My design has a REST endpoint that runs locally, and a JS client/SDK then
connects to it on a known endpoint. My "MVP" version is to have the user
running an interface with the request queue in a separate tab, and the server
always at a fixed localhost:port endpoint. The client page would then issue a
REST request that hangs until the user responds to the request in the separate
tab.

This would conceivably work as a browser plugin as well since I'm planning to
write it in JS for Node--basically the server logic would instead live in the
plugin and the SDK would check for presence of the plugin before making a REST
call.
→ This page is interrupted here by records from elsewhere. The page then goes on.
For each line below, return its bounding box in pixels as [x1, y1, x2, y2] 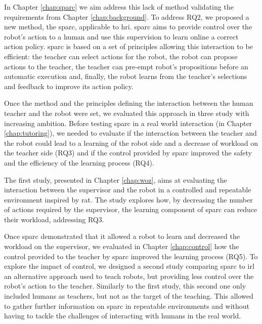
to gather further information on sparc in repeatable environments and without [4, 300, 250, 311]
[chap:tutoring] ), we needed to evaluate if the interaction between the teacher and [4, 128, 257, 138]
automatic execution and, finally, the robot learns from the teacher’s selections [4, 71, 247, 82]
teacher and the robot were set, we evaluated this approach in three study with [4, 107, 249, 118]
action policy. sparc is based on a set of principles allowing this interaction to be [4, 41, 253, 52]
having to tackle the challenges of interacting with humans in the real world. [4, 310, 241, 321]
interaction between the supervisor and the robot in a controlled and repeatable [4, 184, 251, 195]
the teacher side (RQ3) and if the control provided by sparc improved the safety [4, 147, 252, 158]
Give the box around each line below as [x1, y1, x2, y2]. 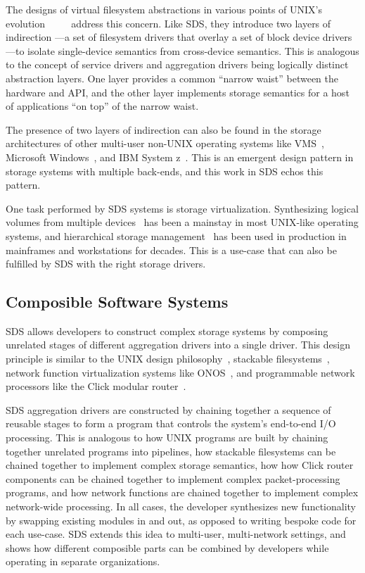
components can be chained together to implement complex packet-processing [6, 471, 340, 486]
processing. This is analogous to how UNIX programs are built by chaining [6, 430, 328, 445]
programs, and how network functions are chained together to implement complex [6, 485, 359, 500]
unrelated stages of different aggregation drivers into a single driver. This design [6, 337, 350, 352]
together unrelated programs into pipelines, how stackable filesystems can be [6, 443, 336, 458]
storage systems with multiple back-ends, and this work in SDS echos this [6, 163, 324, 178]
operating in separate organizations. [6, 554, 160, 569]
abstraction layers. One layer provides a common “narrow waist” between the [6, 70, 338, 85]
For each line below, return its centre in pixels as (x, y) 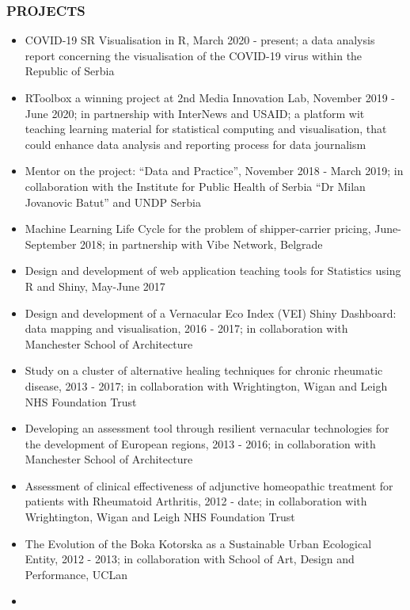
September (51, 244)
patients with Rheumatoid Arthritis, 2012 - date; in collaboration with (196, 501)
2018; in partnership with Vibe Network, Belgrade (201, 244)
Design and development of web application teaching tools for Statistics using (213, 271)
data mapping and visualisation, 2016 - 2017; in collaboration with (186, 328)
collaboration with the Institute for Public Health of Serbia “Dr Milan (195, 186)
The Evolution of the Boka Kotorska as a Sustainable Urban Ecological (198, 543)
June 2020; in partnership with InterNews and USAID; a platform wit (195, 113)
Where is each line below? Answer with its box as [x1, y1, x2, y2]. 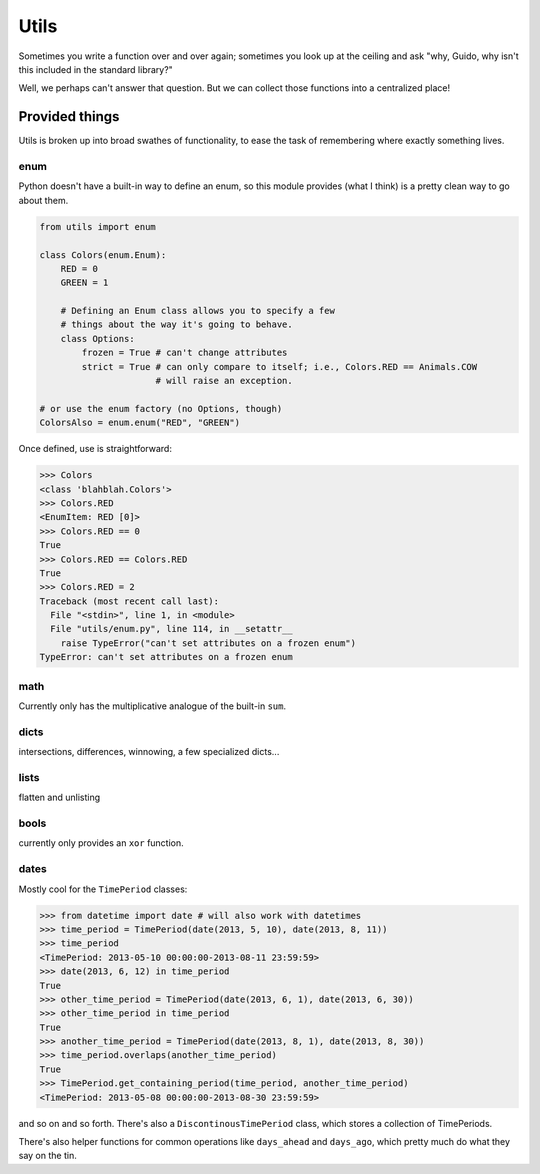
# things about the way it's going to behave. [60, 319, 294, 330]
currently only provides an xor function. [18, 837, 184, 849]
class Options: [60, 333, 135, 344]
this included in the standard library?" [18, 63, 174, 75]
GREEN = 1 [60, 277, 109, 289]
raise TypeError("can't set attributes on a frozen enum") [60, 637, 357, 649]
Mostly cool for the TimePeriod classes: [18, 883, 188, 895]
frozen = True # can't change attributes [81, 347, 288, 359]
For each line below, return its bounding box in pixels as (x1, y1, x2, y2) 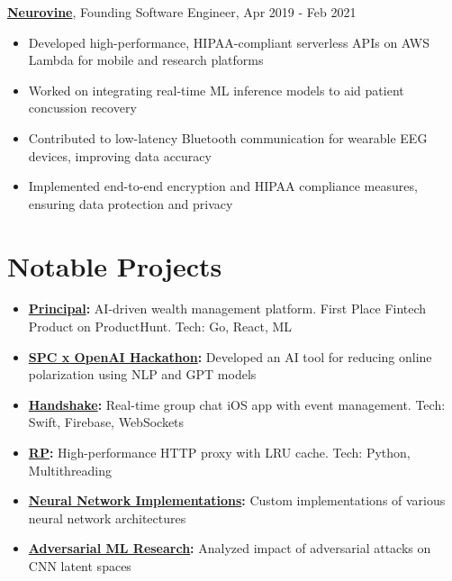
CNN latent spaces (28, 557, 131, 575)
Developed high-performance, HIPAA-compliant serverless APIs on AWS (28, 32, 429, 51)
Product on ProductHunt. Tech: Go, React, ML (28, 317, 293, 336)
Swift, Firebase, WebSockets (28, 413, 185, 431)
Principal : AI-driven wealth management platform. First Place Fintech (28, 299, 427, 318)
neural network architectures (28, 508, 186, 527)
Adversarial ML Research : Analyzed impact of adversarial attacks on (28, 539, 431, 558)
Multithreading (28, 460, 113, 479)
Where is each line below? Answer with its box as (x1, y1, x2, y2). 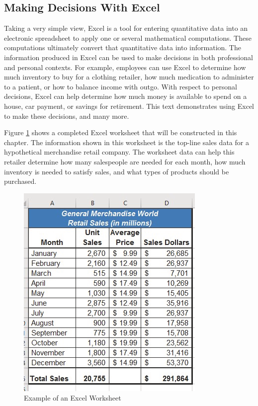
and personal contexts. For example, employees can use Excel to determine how (4, 62, 246, 72)
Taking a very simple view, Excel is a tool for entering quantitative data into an (4, 23, 248, 33)
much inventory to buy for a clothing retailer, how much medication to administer (4, 72, 254, 82)
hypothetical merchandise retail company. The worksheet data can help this (4, 147, 235, 157)
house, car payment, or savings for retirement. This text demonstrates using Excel (4, 100, 254, 111)
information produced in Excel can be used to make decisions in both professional (4, 52, 253, 62)
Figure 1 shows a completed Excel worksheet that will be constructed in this (4, 127, 237, 138)
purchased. (4, 176, 37, 186)
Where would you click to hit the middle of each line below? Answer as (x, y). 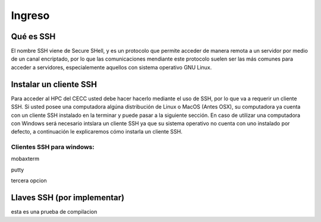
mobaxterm (25, 159)
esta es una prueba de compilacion (54, 212)
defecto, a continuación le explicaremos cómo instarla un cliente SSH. (97, 132)
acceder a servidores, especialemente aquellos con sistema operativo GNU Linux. (111, 67)
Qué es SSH (33, 37)
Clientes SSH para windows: (53, 147)
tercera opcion (29, 180)
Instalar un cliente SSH (54, 84)
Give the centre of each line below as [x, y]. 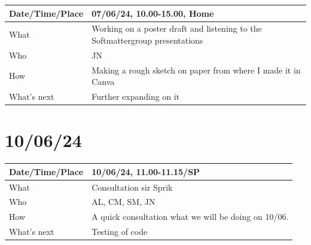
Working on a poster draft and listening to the [177, 28]
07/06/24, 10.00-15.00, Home [153, 13]
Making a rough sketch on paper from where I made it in [196, 70]
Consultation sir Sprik [132, 187]
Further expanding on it [136, 97]
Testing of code [120, 232]
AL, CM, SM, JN [124, 202]
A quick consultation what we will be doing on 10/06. [190, 217]
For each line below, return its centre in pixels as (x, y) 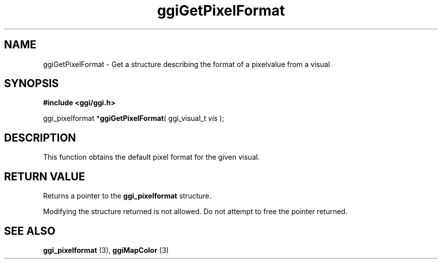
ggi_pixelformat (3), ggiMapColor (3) (106, 250)
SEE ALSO (30, 231)
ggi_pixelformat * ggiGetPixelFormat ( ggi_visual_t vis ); (134, 118)
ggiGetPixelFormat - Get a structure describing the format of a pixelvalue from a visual (186, 64)
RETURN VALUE (45, 176)
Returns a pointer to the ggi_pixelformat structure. (127, 196)
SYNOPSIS (32, 84)
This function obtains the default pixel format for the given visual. (151, 157)

IMO the advantage of making it a REST endpoint though, is protecting
private keys from whatever else might be going on in the browser
process(es)--based on my own worst-case on assumptions, unsure if it's
actually an issue with the plugin architectures.

I'm an aspiring interaction/UX designer so that is the aspect I am focusing
on, and my motivation is that I am personally starting to use GPG with a
Yubikey + offline master. So yea, collaborators hit me up, especially if
you're in SF.

------
pconf
This article fails my smell test. The adolescent vocabulary doesn't correlate
with the otherwise polished writing style and the technical merits fall far
short of the proposed remediations. It is therefore likely to have been funded
or otherwise inspired by the NSA in an attempt to smear PGP, still the most
effective cryptography available to the average person.